Bangladesh bldg collapse 3May2013
Rescue workers carry the remains of a garment worker retrieved from the rubble of the collapsed Rana Plaza building in Savar, 30 km (19 miles) outside Dhaka May 3, 2013. Reuters

Soon after the death toll from last week’s building collapse in Dhaka, Bangladesh, passed the 500 figure, the nation’s finance minister said he did not think the catastrophe would hurt the crucial garment industry that accounts for some 80 percent of the impoverished nation’s exports.

Abul Maal Abdul Muhith downplayed the incident, reported the Associated Press, in a likely effort to defuse accusations that the Bangladesh government was to blame for the shoddy construction of factories packed with poorly paid workers, like the eight-story Rana Plaza building that collapsed.

"The present difficulties ... well, I don't think it is really serious -- it's an accident," he told reporters while visiting New Delhi, India.

"And the steps that we have taken in order to make sure that it doesn't happen, they are quite elaborate and I believe that it will be appreciated by all."

Muhith also shrugged off fears that foreign retailers might withdraw their operations from Bangladesh in the wake of the deadly collapse.

"These are individual cases of ... accidents. It happens everywhere," he stated.

The owner of the Rana Plaza building, Mohammed Sohel Rana, has been arrested and his assets confiscated. He will be charged with negligence, among other offenses, but protesters and workers’ activists are calling for the imposition of the death penalty.

AP also noted that the April 24 collapse in Dhaka may have been the worst garment factory disaster in history in terms of lives lost (hundreds of people still remain missing or unaccounted for).

Just last year in November, a fire in another Bangladesh garment factory killed 112 people. The conditions at the Tazreen Fashions factory were identical to the situation at Rana Plaza -- unsafe conditions and underpaid, overworked employees making cheap clothes for western retailers.

Hundreds of other Bangladeshi garment workers have died in other fires over the past decade. The country has between 3.5 million and 4 million workers toiling in some 4,500 garment factories. As textile manufacturing became too expensive in China, many retailers moved such operations to low-cost Bangladesh.

Just two months prior to the inferno at Tazreen, fires at two factories in Pakistan killed more than 260 people -- 236 died in a garment factory in Karachi; while at least 25 perished in a shoe factory in the city of Lahore.

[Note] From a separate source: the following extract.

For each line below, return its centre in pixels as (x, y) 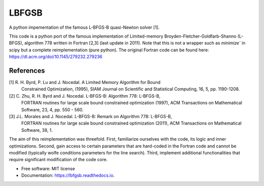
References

Factory fires are also quite common in India, although none have led to the kind of carnage witnessed in Dhaka. In late March 2013, a fire at a car-seat production facility outside Bangalore killed six people; a few days prior, a fire at a chemical factory near Mumbai killed five.

Last September, another blaze at a fireworks factory in Tamil Nadu killed 38. In November 2006, a fire at a leather factory in Kolkata killed at least ten people.

As in Bangladesh, safety regulations at many Indian factories are either nonexistent or not properly enforced.

Perhaps the worst garment factory disaster in the U.S. occurred at the Triangle Shirtwaist factory in New York City in March 1911 – a fire trapped and killed 146 people, mostly young women.

That tragedy exposed the dangerous conditions faced by many factory workers in the U.S. and led to the creation of building, fire, and safety codes around the United States.

The immediate aftermath of the Triangle fire was somewhat similar to the current scenario in Bangladesh.

"If you look at the Triangle Fire, at first there was all sorts of finger-pointing to the owners of the factory, to the building inspectors, the Fire Department and other city agencies,” Richard Greenwald, a professor and author in New York told Minnesota Public Radio.

“And what changed that was the protest of workers. Their continuing to protest, their getting out into the streets, put enormous pressure on the political system but also the consumer system. Because it was very hard to buy clothing, knowing this had just happened."

Greenwald added that "factory fires and collapses were fairly normal 100 years ago in industrial America. Workers' lives were fairly cheap."

But Scott Nova, executive director of the Worker Rights Consortium, pointed out a key difference between the 2013 collapse in Bangladesh and the Triangle tragedy from more than a century ago.

"In 1911 the U.S. apparel industry was all in the U.S.," he told MPR.

"The consumers were in the U.S., the retailers were in the U.S., the manufacturers were in the U.S., the brands were in the U.S. So the U.S. government had the power to take effective action, and the U.S. unions had the power directly through their own efforts to bring about change. We now have a global apparel industry. The workers are in Bangladesh; the factory owners, many of them, are based in Bangladesh. But the real power in the industry lies in the United States and Europe, where giant brands and retailers with billions of dollars in revenue call the shots."